Я все чего-то напряженно ждал и был на изготовке. Такие ночи не бывают пустыми. Вот-вот кто-то отслонится, отслоится от того же, познавшего вероятное и невероятное за свой век кедра, шагнет ко мне. Дикий древний человек, кровный кедру, сохраненный и схоронившийся в тайге леший, властитель тайги и ее берегун Берендей. Подойдут к костерку, присядут, как бывалые люди, погреться, поговорить. Оттолкнется от выстуженной уже скалы водяной или русалка. Но только безмолвные тени, были и небыли, сполохи и всхлипы костерка пещерно живили мои глаза.
В действительности же вышли совсем не те, кого я ждал и хотел видеть. Двое в военной форме и при красных погонах, с автоматами наперевес. И руки уже на затворах. И пальцы на спусковых крючках. Я сразу же догадался, кто это и откуда, потому встретил их молча. Был знаком с архитектором города и частенько издевался над ним:
— Здесь же ничего не строится, что же и где ты созидаешь и проектируешь?
— Строится, — вынужденно отвечал он. — Только того никто не видит и никому не надо видеть — за колючей проволокой. Шортайга большая и укромная.

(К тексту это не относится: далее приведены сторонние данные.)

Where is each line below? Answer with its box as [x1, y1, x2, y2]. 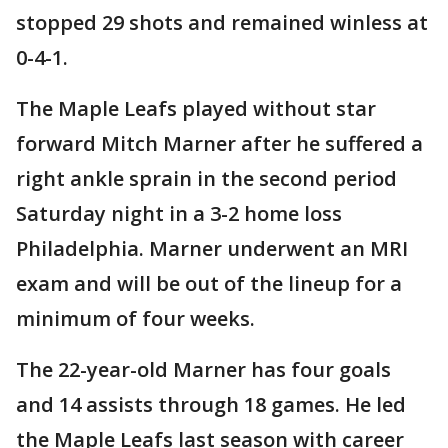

Двое были как раз из тех укромных, кого не надо видеть ни ночью, ни днем. Меня распирало любопытство. Это сколько же я сегодня прошел. Походил по горам, тайге и раньше, но нигде не увидел ни колючей проволоки, ни людей за ней, тем более вооруженной военной охраны. Интересоваться этим у моих ночных посетителей было не с руки. Они, как я предполагал, не из говорливых. Сами любят спрашивать, задавать вопросы.
И они задали: кто, почему, откуда и зачем здесь.
Таиться мне было нечего, бояться тоже. Молодой еще, непуганый и доверчивый, как та же таежная лягушка. К тому же свои люди, советские, почти мои ровесники. До «Архипелага ГУЛАГ» Солженицына было еще далеко. А в его «Одном дне Ивана Денисовича» я не увидел ничего страшного. В лагере его все же кормили, к пайке давали кипяточек или миску баланды. А меня на воле в магазинных очередях за буханкой хлеба — два килограмма, и те надкусанные, со срезанной верхней коркой, — давили до потери сознания. Очередь была милостивой, меня выкидывали из нее на свежий воздух — на траву у крыльца магазина, где я приходил в себя. Проверял, на месте ли мятые, зажатые в ладони
Солдаты выслушали меня. Переглянулись и, не опуская рук с автоматов, как пришли, так и пошли, растаяли в ночи. Встреча и разговор, как и с лягушкой, короткие, только не такие дружественные.
Следом за ними я тоже поднялся и ступил в остужающую прохладу тайги. Даже костра не погасил. Он и без того еле-еле тлел, а ветра совсем не было. Гулко трещали под ногами сухие ветки. Шел в сплошной темени, натыкался на стволы деревьев, слепошаро ощупывал и обходил их. Вскоре прибился к железной дороге. Проходящий уже рассветным утром поездок подобрал меня на безлюдном и глухом полустанке. Может, и на том, с которого начиналось мое путешествие. С ухваткой и управностью проказливого нечистика понес меня прочь от моего горбыля-окуня, моей, хотел бы верить, все еще богатой на золото речки. Она открыла и показала мне проход с одной стороны в никуда, а с другой — ведать бы, где мы идем, что ищем, теряем, находим — путь в манящую непознанно сть. Что это была за речка, пролом, тропинка в мое или чье-то прошлое или будущее? А может, она просто забавлялась со мной? Откуда она взялась, куда спешила — к другой реке, в море-океан? А может, только ко мне, погадать на капле своей провидческой воды. Ее имя и предназначение неведомы мне. И вообще — была она или нет, тем более — был ли я возле нее.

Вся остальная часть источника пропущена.